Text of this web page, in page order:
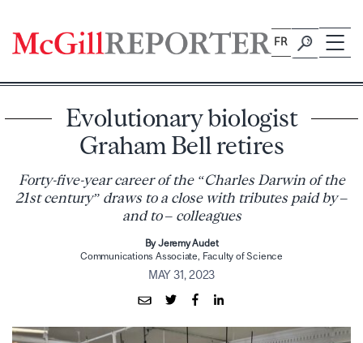
content
FR
Evolutionary biologist
Graham Bell retires
Forty-five-year career of the “Charles Darwin of the
21st century” draws to a close with tributes paid by –
and to – colleagues
By Jeremy Audet
Communications Associate, Faculty of Science
MAY 31, 2023
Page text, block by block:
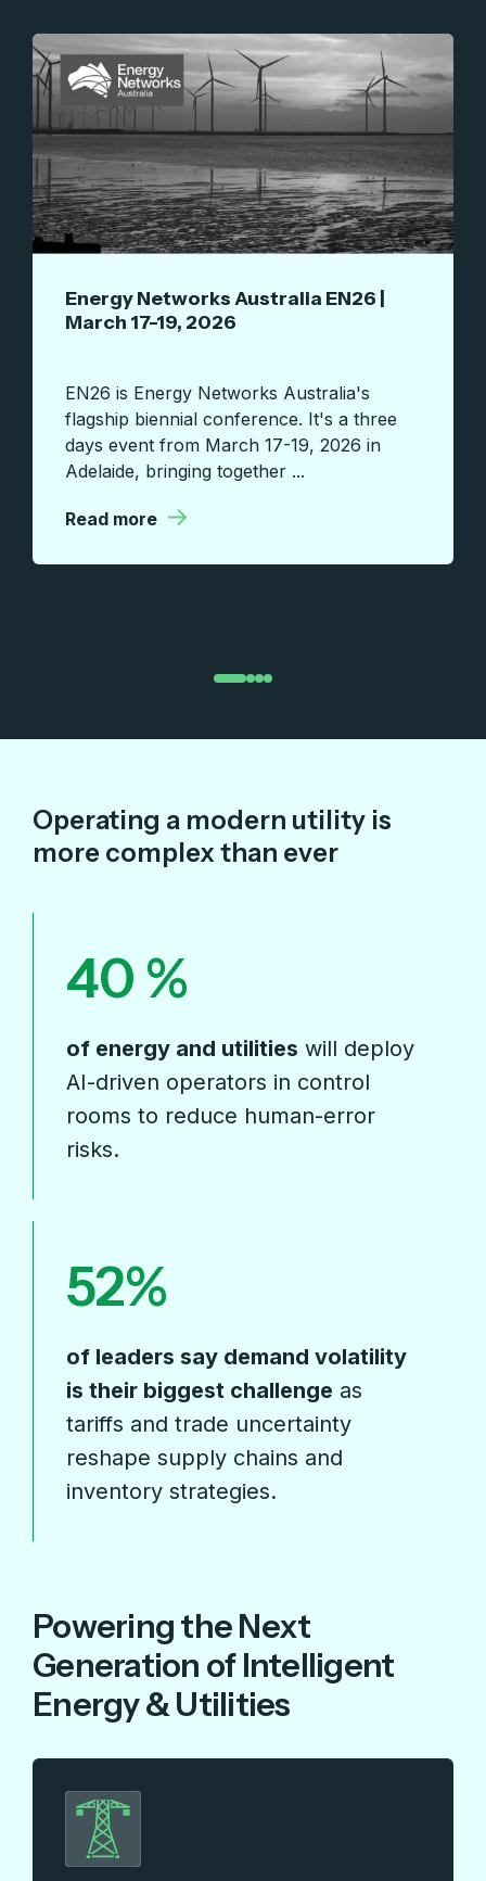
Energy Networks Australia EN26 |
March 17-19, 2026
EN26 is Energy Networks Australia's
flagship biennial conference. It's a three
days event from March 17-19, 2026 in
Adelaide, bringing together ...
Read more|
Operating a modern utility is
more complex than ever
40
of energy and utilities will deploy
AI-driven operators in control
rooms to reduce human-error
risks.
52
of leaders say demand volatility
is their biggest challenge as
tariffs and trade uncertainty
reshape supply chains and
inventory strategies.
Powering the Next
Generation of Intelligent
Energy & Utilities
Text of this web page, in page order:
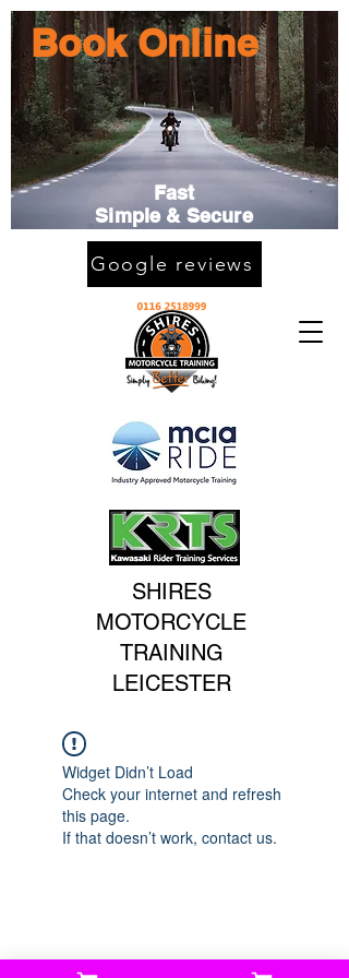
SHIRES
MOTORCYCLE
TRAINING
LEICESTER
Book Online
Fast
Simple & Secure
Google reviews
Widget Didn’t Load
Check your internet and refresh
this page.
If that doesn’t work, contact us.
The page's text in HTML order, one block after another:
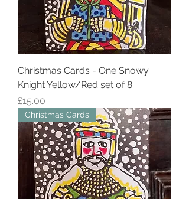
Christmas Cards - One Snowy
Knight Yellow/Red set of 8
Price
£15.00
Christmas Cards
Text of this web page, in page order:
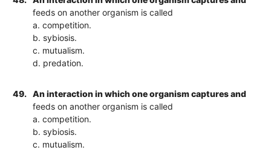
feeds on another organism is called
a. competition.
b. sybiosis.
c. mutualism.
d. predation.
49.
An interaction in which one organism captures and
feeds on another organism is called
a. competition.
b. sybiosis.
c. mutualism.
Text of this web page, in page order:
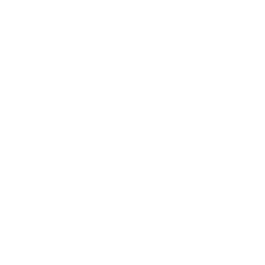
through the article for matching transactions above and
getting in touch with an accounting
keep your books accurate. You're more than
to help.
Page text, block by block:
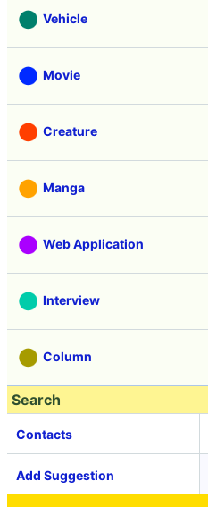
Vehicle
Movie
Creature
Manga
Web Application
Interview
Column
Search
Contacts
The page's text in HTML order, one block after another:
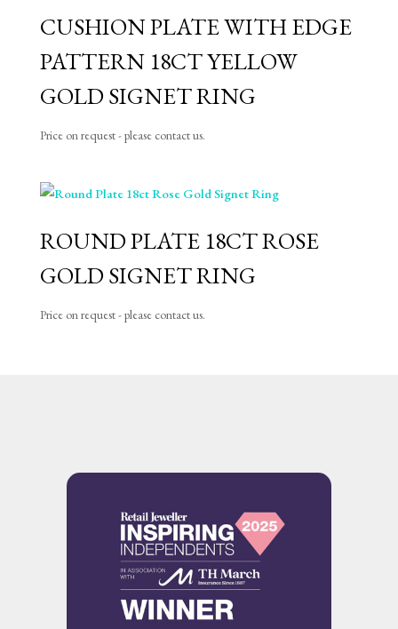
CUSHION PLATE WITH EDGE
PATTERN 18CT YELLOW
GOLD SIGNET RING
Price on request - please contact us.
ROUND PLATE 18CT ROSE
GOLD SIGNET RING
Price on request - please contact us.
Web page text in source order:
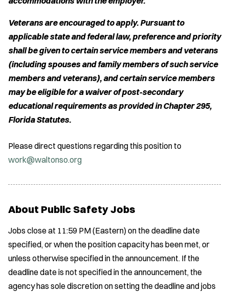
Veterans are encouraged to apply. Pursuant to
applicable state and federal law, preference and priority
shall be given to certain service members and veterans
(including spouses and family members of such service
members and veterans), and certain service members
may be eligible for a waiver of post-secondary
educational requirements as provided in Chapter 295,
Florida Statutes.
Please direct questions regarding this position to
work@waltonso.org
About Public Safety Jobs
Jobs close at 11:59 PM (Eastern) on the deadline date
specified, or when the position capacity has been met, or
unless otherwise specified in the announcement. If the
deadline date is not specified in the announcement, the
agency has sole discretion on setting the deadline and jobs

- EXERCISE INSTRUCTIONS
For every line above, produce an exact transcription that omits the images.

- FINISHED TASK
Text of this web page, in page order:
content
FR
Evolutionary biologist
Graham Bell retires
Forty-five-year career of the “Charles Darwin of the
21st century” draws to a close with tributes paid by –
and to – colleagues
By Jeremy Audet
Communications Associate, Faculty of Science
MAY 31, 2023
Page text, block by block:
Energy Networks Australia EN26 |
March 17-19, 2026
EN26 is Energy Networks Australia's
flagship biennial conference. It's a three
days event from March 17-19, 2026 in
Adelaide, bringing together ...
Read more|
Operating a modern utility is
more complex than ever
40
of energy and utilities will deploy
AI-driven operators in control
rooms to reduce human-error
risks.
52
of leaders say demand volatility
is their biggest challenge as
tariffs and trade uncertainty
reshape supply chains and
inventory strategies.
Powering the Next
Generation of Intelligent
Energy & Utilities
Text of this web page, in page order:
SHIRES
MOTORCYCLE
TRAINING
LEICESTER
Book Online
Fast
Simple & Secure
Google reviews
Widget Didn’t Load
Check your internet and refresh
this page.
If that doesn’t work, contact us.
The page's text in HTML order, one block after another:
Christmas Cards - One Snowy
Knight Yellow/Red set of 8
Price
£15.00
Christmas Cards
Text of this web page, in page order:
feeds on another organism is called
a. competition.
b. sybiosis.
c. mutualism.
d. predation.
49.
An interaction in which one organism captures and
feeds on another organism is called
a. competition.
b. sybiosis.
c. mutualism.
Text of this web page, in page order:
through the article for matching transactions above and
getting in touch with an accounting
keep your books accurate. You're more than
to help.
Page text, block by block:
Vehicle
Movie
Creature
Manga
Web Application
Interview
Column
Search
Contacts
The page's text in HTML order, one block after another:
CUSHION PLATE WITH EDGE
PATTERN 18CT YELLOW
GOLD SIGNET RING
Price on request - please contact us.
ROUND PLATE 18CT ROSE
GOLD SIGNET RING
Price on request - please contact us.
Web page text in source order:
Veterans are encouraged to apply. Pursuant to
applicable state and federal law, preference and priority
shall be given to certain service members and veterans
(including spouses and family members of such service
members and veterans), and certain service members
may be eligible for a waiver of post-secondary
educational requirements as provided in Chapter 295,
Florida Statutes.
Please direct questions regarding this position to
work@waltonso.org
About Public Safety Jobs
Jobs close at 11:59 PM (Eastern) on the deadline date
specified, or when the position capacity has been met, or
unless otherwise specified in the announcement. If the
deadline date is not specified in the announcement, the
agency has sole discretion on setting the deadline and jobs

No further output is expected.